New CUDA programmer here that still has much to learn. I have a piece of CUDA Fortran code that launches a number of kernels in separate streams:

call kernel1 <<<*, *, , stream(1)>>>
call kernel2 <<<
, *, , stream(2)>>>
call kernel3 <<<
, *, , stream(3)>>>
call kernel4 <<<
, *, *, stream(4)>>>

I then have some asynchronous memory copies from device to host:

istat = cudaMemcpyAsync(*, , * , stream(1))
istat = cudaMemcpyAsync(
, , * , stream(2))
istat = cudaMemcpyAsync(
, , * , stream(3))
istat = cudaMemcpyAsync(
, *, * , stream(4))

Now, I want to launch another kernel immediately after the above statements:

call kernel5 <<<*, *, *, stream(5)>>>

But I want to make sure kernels 1 to 4 complete first and initiate the asynchronous memory copies, before kernel5 starts running.

Is there any way to accomplish this without doing a cudaStreamSynchronize on streams 1 to 4?

If I put a cudaStreamSynchronize after kernels 1 to 4, then the async memory copies will wait until those kernels complete. I want those memory copies to start ASAP and possibly overlap with the kernels.

Any suggestions?

put the synchronize call after the cudaMemcpyAsync calls

You can put events into streams 1 to 4 after the kernels and before the memcpys, and synchronize stream 5 on those events.

Thanks! It seems events are what I exactly need here.

So, I have a follow-up question:

Let’s say we have a few more kernels, like kernel6, kernel7, kernel8, that can be launched in separate streams such as stream(6), stream(7), stream(8), in parallel with kernel5 running in stream(5).

I guess we could synchronize streams 5 to 8 individually for the events placed in streams 1 to 4. Is there a better alternative or a shortcut for doing that?

what I said in comment 2 would support that scenario as well.

put a cudaDeviceSynchronize() after the async memcpy calls. Then launch your kernel 5-9999 in streams 5-9999 and none of them will start until the async memcpy calls are complete.

If you need fine-grained control (not obvious from your description so far) then use the method indicated by tera.
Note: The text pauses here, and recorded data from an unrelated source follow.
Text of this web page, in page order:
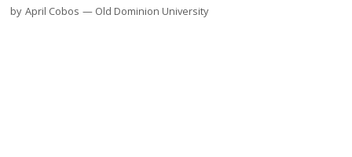
by April Cobos Old Dominion University
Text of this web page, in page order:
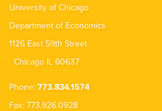
University of Chicago
Department of Economics
1126 East 59th Street
Chicago IL 60637
Phone: 773.834.1574
Fax: 773.926.0928
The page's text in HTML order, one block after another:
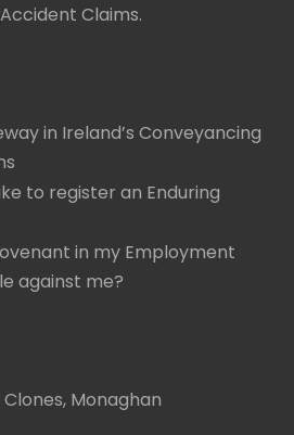
Claims.
in Ireland’s Conveyancing
to register an Enduring
in my Employment
against me?
Monaghan
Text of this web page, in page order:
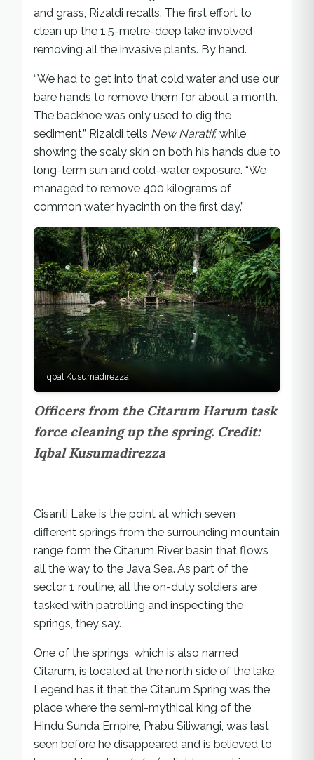
and grass, Rizaldi recalls. The first effort to
clean up the 1.5-metre-deep lake involved
removing all the invasive plants. By hand.
“We had to get into that cold water and use our
bare hands to remove them for about a month.
The backhoe was only used to dig the
sediment,” Rizaldi tells New Naratif,while
showing the scaly skin on both his hands due to
long-term sun and cold-water exposure. “We
managed to remove 400 kilograms of
common water hyacinth on the first day.”
Iqbal Kusumadirezza
Officers from the Citarum Harum task
force cleaning up the spring. Credit:
Iqbal Kusumadirezza
Cisanti Lake is the point at which seven
different springs from the surrounding mountain
range form the Citarum River basin that flows
all the way to the Java Sea. As part of the
sector 1 routine, all the on-duty soldiers are
tasked with patrolling and inspecting the
springs, they say.
One of the springs, which is also named
Citarum, is located at the north side of the lake.
Legend has it that the Citarum Spring was the
place where the semi-mythical king of the
Hindu Sunda Empire, Prabu Siliwangi, was last
seen before he disappeared and is believed to
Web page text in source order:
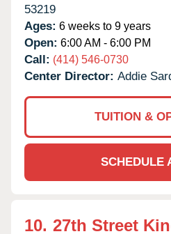
53219
Ages: 6 weeks to 9 years
Open: 6:00 AM - 6:00 PM
Call: (414) 546-0730
Center Director: Addie
TUITION &
SCHEDULE
10. 27th Street
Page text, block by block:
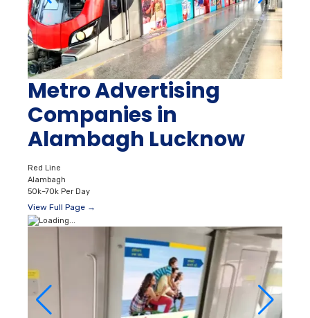
Metro Advertising
Companies in
Alambagh Lucknow
Red Line
Alambagh
50k–70k Per Day
View Full Page →
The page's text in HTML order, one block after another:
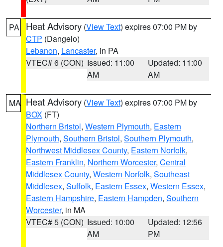
PA Heat Advisory (View Text) expires 07:00 PM by
CTP (Dangelo)
Lebanon, Lancaster, in PA
VTEC# 6 (CON) Issued: 11:00
AM
Updated: 11:00
AM
MA Heat Advisory (View Text) expires 07:00 PM by
BOX (FT)
Northern Bristol, Western Plymouth, Eastern
Plymouth, Southern Bristol, Southern Plymouth,
Northwest Middlesex County, Eastern Norfolk,
Eastern Franklin, Northern Worcester, Central
Middlesex County, Western Norfolk, Southeast
Middlesex, Suffolk, Eastern Essex, Western Essex,
Eastern Hampshire, Eastern Hampden, Southern
Worcester, in MA
VTEC# 5 (CON) Issued: 10:00
AM
Updated: 12:56
PM
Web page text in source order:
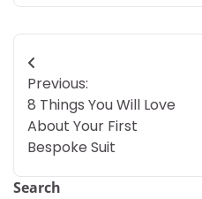
Post
navigation
Previous:
8 Things You Will Love
About Your First
Bespoke Suit
Search
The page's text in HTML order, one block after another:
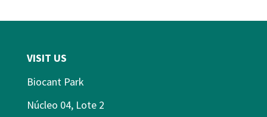
VISIT US
Biocant Park
Núcleo 04, Lote 2

Yes, every one of your streams that has dependencies on previous work will need an event to synchronize on (or multiple events, for multiple previous stream dependencies).

Thanks, I should have mentioned that I want all kernels launched after the async memcpy calls to overlap with the memory copies. Perhaps that was not very clear previously.

Instead of synchronizing individual streams via cudaStreamWaitEvent() you could synchronize host execution via cudaEventSynchronize() before launching any more kernels from the host side. That would be relatively simple, but probably not particularly efficient.

If you only want to work with cudaStreamWaitEvent(), I suppose you can make stream 5 synchronize on streams 1 to 4, record an event in stream 5, and then synchronize streams 6 to 9999 only on the event in stream 5.

Thanks again! I think cudaStreamWaitEvent is preferable over cudaEventSynchronize in this particular case, so your suggestion about recording an event in stream 5 should work well here.